◆ WHAT YOU NEED TO DO ◆
Give the records again exactly as written. Leave out the pictures.

◆ RECORD EXTRACTS ◆
________________________________________
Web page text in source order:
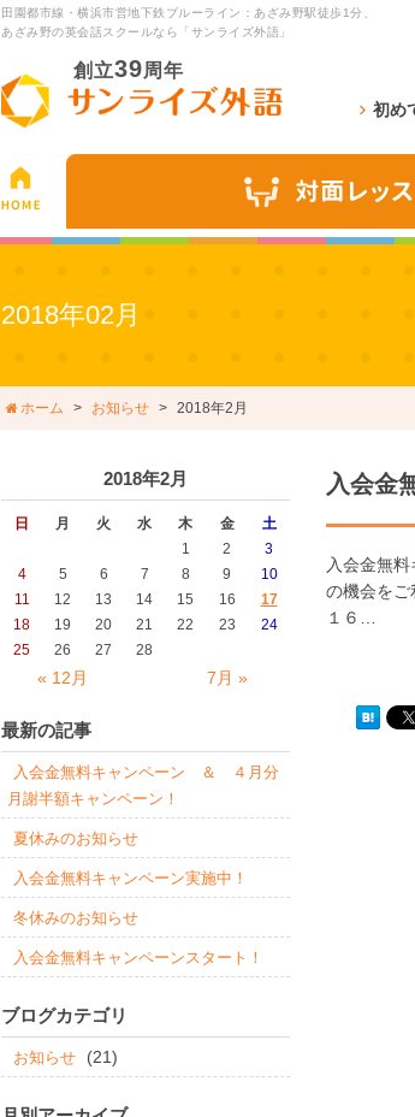
田園都市線・横浜市営地下鉄ブルーライン：あざみ野駅徒歩1分、
あざみ野の英会話スクールなら「サンライズ外語」
創立39周年
初め
2018年02月
ホーム お知らせ 2018年2月
入会金
入会金無
の機会を
１６…
2018年2月
日 月 火 水 木 金 土
« 12月 7月 »
1 2
3
4
5 6 7 8 9
10
11
12 13 14 15 16
17
18
19 20 21 22 23
24
25
26 27 28
最新の記事
入会金無料キャンペーン ＆ ４月分
月謝半額キャンペーン！
夏休みのお知らせ
入会金無料キャンペーン実施中！
冬休みのお知らせ
入会金無料キャンペーンスタート！
ブログカテゴリ
お知らせ (21)
________________________________________
◆ RESULT OF THIS EXERCISE ◆
Web page text in source order:
田園都市線・横浜市営地下鉄ブルーライン：あざみ野駅徒歩1分、
あざみ野の英会話スクールなら「サンライズ外語」
創立39周年
初め
2018年02月
ホーム お知らせ 2018年2月
入会金
入会金無
の機会を
１６…
2018年2月
日 月 火 水 木 金 土
« 12月 7月 »
1 2
3
4
5 6 7 8 9
10
11
12 13 14 15 16
17
18
19 20 21 22 23
24
25
26 27 28
最新の記事
入会金無料キャンペーン ＆ ４月分
月謝半額キャンペーン！
夏休みのお知らせ
入会金無料キャンペーン実施中！
冬休みのお知らせ
入会金無料キャンペーンスタート！
ブログカテゴリ
お知らせ (21)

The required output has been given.